With
the present tenor of 'Inclusive Capitalism', the previous weblog
questioned as to how the thought leaders of capitalism would be able
to re-orientate the western (and global) capitalist structure to
appease the mass throng of an increasingly agitated public.
From
the demonstrations seen in Rio de Janeiro using the Football World
Cup as a publicity platform, to what may be a new
'passive-aggressive' attitudinal stance by many affected as
'non-economic' beings elsewhere (especially the young), the need for
a re-balancing of economic fortunes has been well understood by
leading economic actors.
That
change appears to happening, albeit slowly, a new 'flip-side' to
capitalism which promises much.
Thus
the system, though ostensibly of fixed philosophical shape with the
economic circularity of money at its heart, might be now considered a
Mobius System, whereby - as per Euclidean theory – the same
directional looped route may be travelled, yet with the in-built
ability to swap onto an obverse path.
End
of One Era -
In
the West and Triad region, with the previous era template between
1948 and 2008 effectively exhausted, perhaps the most important
action - indeed arguably the only option open - was the creation of
QE, able to notionally “pump” but in actuality 'trickle' new
inflationary liquidity into the US, UK, Japan and an awaiting Europe,
to counter-act the necessary post-crisis deflation required to
compete upon a now much revised global stage.
Whilst
such liquidity was indeed pumped into Wall St, The City and
Marunouchi / Otemachi - with a planned long-cycle reaction of 'demand
pull' underpinning stock, bond and derivatives purchasing (reaching
across safe and now even 'junk' instruments), the reality as seen is
that the process of feeding broad portions of that liquidity into the
real economy is an onerous and time consuming effort.
The
financial crash effectively re-configured the financial and
operational fundamentals of western business: whether from the
balance sheet perspective with high unserviceable debt, a cash-flow
basis requiring dramatic overhead reduction, likewise necessary given
retracted banking facilities, the reality of postponed client
payments (this creating a 'prompt payment discount' effort) and so a
“down the line” effect throughout all supply chains.
In
essence the after-effects of 2008 could be likened to that of a
commercial fitness test for Western and Triad businesses.
That
slow process – six years thus far – is very painful for all
people directly effected, and people wish to become economically
active once again; yet rationality and emotionality must be
distinctly separated if new green shoots are to be sustainable.
Western
banks have been publicly lambasted by politicians, business
commentators and the public for their apparent lackadaisical efforts
to channel nationally budgeted 'Lending For Business' monies into the
real world.
But
to use an agricultural euphemism, if such precious new finance were
simply “broadcast into the air” without meaningful commercial
assessment of the specific entities involved, it would be a real
economic travesty which would raise the spectre of a new crisis in
latter years.
Instead
the funds must be necessarily “seed drilled' into fertile soil”,
with what is effectively new seed money (for all enterprise sizes)
targeted at specific businesses which themselves are best
operationally attuned to their changed environment or are able to
grasp new market opportunities in today's much altered commercial
landscape.
Hence, here and now the
process of due diligence is more critical and so more detailed than
ever before, and given the scale of commercial change at a level
never see before.
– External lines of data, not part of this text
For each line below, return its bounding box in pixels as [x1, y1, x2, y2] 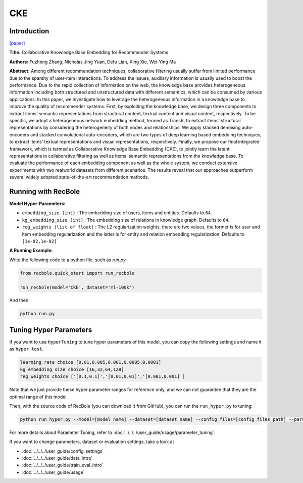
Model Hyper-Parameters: [9, 201, 66, 207]
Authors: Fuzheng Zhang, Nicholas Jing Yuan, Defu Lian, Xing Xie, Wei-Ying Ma [9, 59, 176, 65]
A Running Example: [9, 248, 53, 254]
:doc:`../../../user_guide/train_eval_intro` [22, 462, 104, 468]
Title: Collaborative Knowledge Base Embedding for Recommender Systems [9, 50, 169, 56]
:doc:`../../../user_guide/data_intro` [22, 455, 93, 461]
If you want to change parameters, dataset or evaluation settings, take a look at [9, 439, 174, 445]
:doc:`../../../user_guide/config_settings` [22, 448, 104, 454]
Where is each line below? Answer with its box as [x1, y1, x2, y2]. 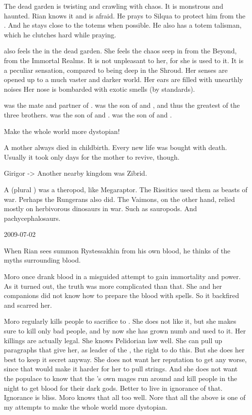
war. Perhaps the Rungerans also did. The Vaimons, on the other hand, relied [4, 194, 235, 204]
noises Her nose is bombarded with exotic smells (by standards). [4, 83, 195, 94]
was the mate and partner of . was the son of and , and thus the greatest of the [4, 100, 240, 110]
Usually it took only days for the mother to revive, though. [4, 151, 180, 162]
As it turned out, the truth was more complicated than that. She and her [4, 281, 222, 291]
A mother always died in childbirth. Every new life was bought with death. [4, 142, 227, 152]
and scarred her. [4, 299, 52, 310]
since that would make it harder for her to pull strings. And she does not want [4, 364, 238, 374]
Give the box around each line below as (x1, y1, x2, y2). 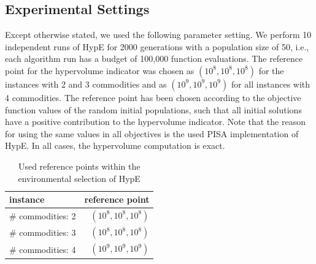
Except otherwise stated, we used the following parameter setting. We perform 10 (5, 28, 312, 41)
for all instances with (231, 77, 310, 90)
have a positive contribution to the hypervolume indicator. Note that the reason (5, 115, 306, 128)
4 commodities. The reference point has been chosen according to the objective (5, 91, 301, 104)
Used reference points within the (18, 159, 141, 172)
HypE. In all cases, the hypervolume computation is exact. (5, 139, 225, 152)
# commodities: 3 (9, 226, 76, 239)
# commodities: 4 (9, 243, 76, 255)
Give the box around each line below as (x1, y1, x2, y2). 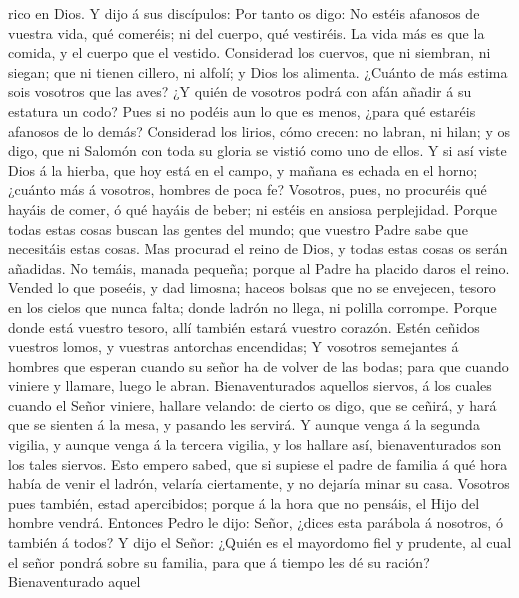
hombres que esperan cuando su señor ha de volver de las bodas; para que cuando (8, 355, 509, 376)
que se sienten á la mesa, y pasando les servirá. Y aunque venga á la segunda (8, 414, 480, 435)
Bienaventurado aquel (8, 571, 141, 592)
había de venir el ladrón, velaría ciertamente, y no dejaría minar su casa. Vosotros (8, 473, 510, 494)
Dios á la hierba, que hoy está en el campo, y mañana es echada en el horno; (8, 159, 478, 180)
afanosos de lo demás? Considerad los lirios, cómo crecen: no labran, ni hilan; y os (8, 120, 510, 141)
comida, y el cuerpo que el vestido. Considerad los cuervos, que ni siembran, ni (8, 42, 491, 63)
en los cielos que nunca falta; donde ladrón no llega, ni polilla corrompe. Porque (8, 296, 497, 317)
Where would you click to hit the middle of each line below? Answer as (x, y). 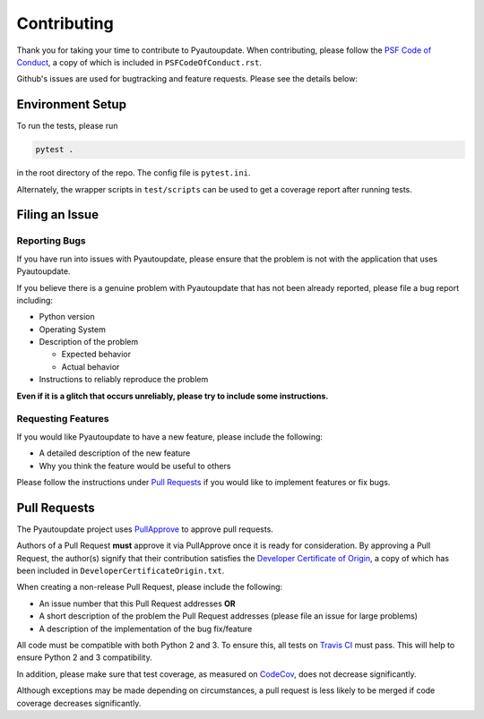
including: (35, 300)
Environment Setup (72, 104)
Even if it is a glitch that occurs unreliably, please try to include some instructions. (173, 396)
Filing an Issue (57, 215)
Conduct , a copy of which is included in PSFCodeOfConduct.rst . (139, 62)
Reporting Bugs (51, 241)
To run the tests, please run (67, 126)
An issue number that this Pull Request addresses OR (138, 603)

Thus the lengthy time period endured stems from an
unfortunate but necessary rehabilitation phase
The same is true for
the logical convincing of private equity, sovereign wealth funds,
pension and insurance institutional funds, dedicated regional /
sector or them fund managers and now even the average person given
regulatory moves to improve self-directed financial management.
Today whether
fixed-income lender or equity stake-holder, there is a necessary
fundamental re-assessment of those contemporary commercial engines
which are set to create new value.
In effect, the 2008 to
date period could be seen as a parallel to the beginnings of modern
capitalism, but with a new egalitarian promise.
Back to the Beginning -
Throughout human
history, for good or ill, it seems that the profit motive of gain has
been the prime central underlying philosophy. For the most part, the
process of civilization thankfully inducing humanity to transform its
inter-relationships from the simplistic territorial 'spoils of war'
of barbarians, to the somewhat awkward and generally inefficient
practice of gifting and bartering to the establishment of ever more
meaningful and trusted transactional currencies from about the 6th
century BC onward, until today.
The true landmark
however came with the instigation of the joint stock-holding company
format.
Financial and general
historians will no doubt continually debate the finite origins of the
concept. Whether it effectively stems from the “Société
des Moulins de Bazacle”granary windmills in mid-13th
century France, the creation of the “The Company of Merchant
Adventurers to New Lands” in England in 1553, Russia's “Muscovy
Company” of 1555, England's “East India Company” chartered on
the very eve of 1601, or the more commonly associated effort of “The
Dutch East India Company” in 1602 as a central pillar of the
simultaneously established Amsterdam Stock Exchange in The
Netherlands.
[NB
the latter seen by most as the foetus of today's global capital
markets mechanism, which though viewed by some as in contrast to the
edicts of Middle-Eastern 'Sharia' and Asian 'Participatory' Finance,
is in actuality very similar, given the sense of mutual ownership and
shared effort and responsibility; so negating the abhorrence of
“usury money-lending”].
As
colonial interests geographically widened so did the very idiom of
created, sold and bought shares of a specific company as
opportunities apparently arose. In 1606 “The Plymouth Company”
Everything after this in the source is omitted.